**Exercise aim**
Line by line, repeat the material below exactly and skip the images.

**Data under study**
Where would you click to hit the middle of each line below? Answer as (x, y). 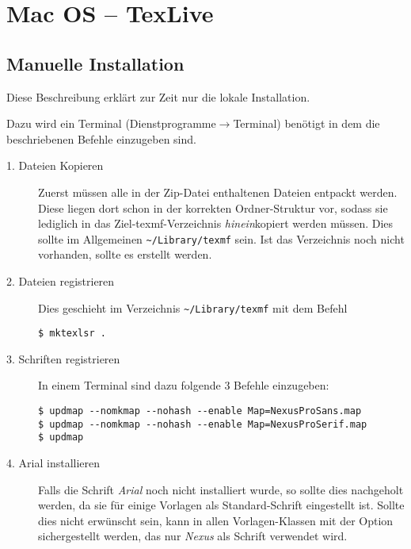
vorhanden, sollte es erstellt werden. (125, 254)
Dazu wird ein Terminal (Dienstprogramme (111, 123)
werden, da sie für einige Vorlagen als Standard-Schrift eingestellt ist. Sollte (221, 505)
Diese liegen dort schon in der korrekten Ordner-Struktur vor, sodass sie (213, 207)
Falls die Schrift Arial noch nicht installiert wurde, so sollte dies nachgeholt (221, 489)
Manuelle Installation (95, 63)
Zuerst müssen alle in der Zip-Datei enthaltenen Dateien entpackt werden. (218, 192)
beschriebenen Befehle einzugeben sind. (101, 138)

**Result**
Where would you click to hit the middle of each line below? Answer as (x, y). 
vorhanden, sollte es erstellt werden. (125, 254)
Dazu wird ein Terminal (Dienstprogramme (111, 123)
werden, da sie für einige Vorlagen als Standard-Schrift eingestellt ist. Sollte (221, 505)
Diese liegen dort schon in der korrekten Ordner-Struktur vor, sodass sie (213, 207)
Falls die Schrift Arial noch nicht installiert wurde, so sollte dies nachgeholt (221, 489)
Manuelle Installation (95, 63)
Zuerst müssen alle in der Zip-Datei enthaltenen Dateien entpackt werden. (218, 192)
beschriebenen Befehle einzugeben sind. (101, 138)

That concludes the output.